» **TASK MATERIAL**
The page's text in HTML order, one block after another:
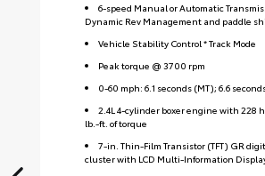
6-speed Manual or Automatic
Dynamic Rev Management and paddle
Vehicle Stability Control * Track Mode
Peak torque @ 3700 rpm
0-60 mph: 6.1 seconds (MT); 6.6
2.4L 4-cylinder boxer engine with 228
lb.-ft. of torque
7-in. Thin-Film Transistor (TFT) GR
cluster with LCD Multi-Information
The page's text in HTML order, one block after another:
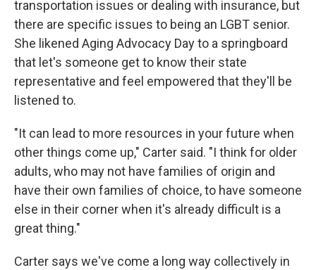
transportation issues or dealing with insurance, but
there are specific issues to being an LGBT senior.
She likened Aging Advocacy Day to a springboard
that let's someone get to know their state
representative and feel empowered that they'll be
listened to.
"It can lead to more resources in your future when
other things come up," Carter said. "I think for older
adults, who may not have families of origin and
have their own families of choice, to have someone
else in their corner when it's already difficult is a
great thing."
Carter says we've come a long way collectively in
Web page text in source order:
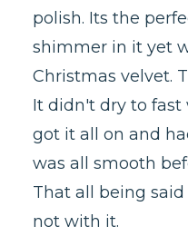
polish. Its the
shimmer in it yet
Christmas velvet.
It didn't dry to fast
got it all on and
was all smooth
That all being
not with it.

» **EXERCISE PROMPT**
Copy all records exactly, no images.

» **RESULT OF THE EXERCISE**
The page's text in HTML order, one block after another:
6-speed Manual or Automatic
Dynamic Rev Management and paddle
Vehicle Stability Control * Track Mode
Peak torque @ 3700 rpm
0-60 mph: 6.1 seconds (MT); 6.6
2.4L 4-cylinder boxer engine with 228
lb.-ft. of torque
7-in. Thin-Film Transistor (TFT) GR
cluster with LCD Multi-Information
The page's text in HTML order, one block after another:
transportation issues or dealing with insurance, but
there are specific issues to being an LGBT senior.
She likened Aging Advocacy Day to a springboard
that let's someone get to know their state
representative and feel empowered that they'll be
listened to.
"It can lead to more resources in your future when
other things come up," Carter said. "I think for older
adults, who may not have families of origin and
have their own families of choice, to have someone
else in their corner when it's already difficult is a
great thing."
Carter says we've come a long way collectively in
Web page text in source order:
polish. Its the
shimmer in it yet
Christmas velvet.
It didn't dry to fast
got it all on and
was all smooth
That all being
not with it.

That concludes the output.